Exchange Bank v. County of Sonoma
Before: Kane
Opinion
KANE, J.
In consolidated actions to recover taxes paid under protest plaintiff prevailed. County appeals, contending that the taxpayer failed to exhaust its administrative remedies before the county board of supervisors sitting as a board of equalization.
The facts are undisputed. Plaintiff bank was the lessee of an IBM data processing unit which is five feet high, six feet long, two feet eight inches wide, is mounted on wheels, and is easily movable. It was connected to the building in which it was situated only by an electrical cable plugged into a wall or floor socket.
[610]
Taxes were assessed on the assertion that the unit was a fixture of the realty.
1
The trial court agreed with the bank’s claim that it was exempt from local ad valorem taxation on personal property under article XIII, section 16, of the California Constitution.

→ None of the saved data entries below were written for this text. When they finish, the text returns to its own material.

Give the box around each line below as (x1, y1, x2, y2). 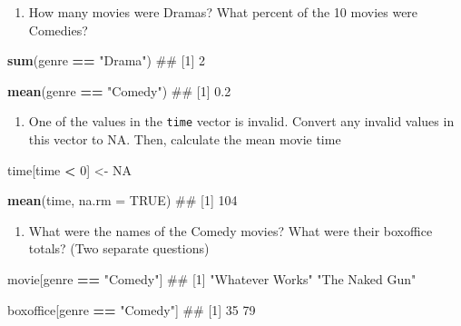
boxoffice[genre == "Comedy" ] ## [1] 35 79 (7, 300, 256, 319)
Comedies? (28, 20, 88, 39)
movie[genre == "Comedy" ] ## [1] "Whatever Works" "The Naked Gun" (7, 270, 417, 288)
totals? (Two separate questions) (28, 239, 210, 258)
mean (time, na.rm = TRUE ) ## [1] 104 (7, 191, 238, 210)
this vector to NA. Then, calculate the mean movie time (28, 130, 341, 149)
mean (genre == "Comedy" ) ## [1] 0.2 (7, 81, 231, 100)
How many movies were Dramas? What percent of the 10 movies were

While ordinarily a taxpayer seeking relief from an erroneous assessment must exhaust available administrative remedies before resorting to the courts, an exception is made when the assessment is a nullity as a matter of law
(Stenocord Corp.
v.
City etc. of San Francisco
(1970) 2 Cal.3d 984, 987 [88 Cal.Rptr. 166, 471 P.2d 966]) and no factual questions exist regarding the valuation of the property which, upon review by the board, might be resolved in the taxpayer’s favor, thereby making further litigation unnecessary
(Star-Kist Foods, Inc.
v.
Quinn
(1960) 54 Cal.2d 507 [6 Cal.Rptr. 545, 354 P.2d 1]).
Here, the facts were not in dispute. The single question was a legal one—whether the IBM unit was personalty or realty, a question that the local board had no special competence to decide.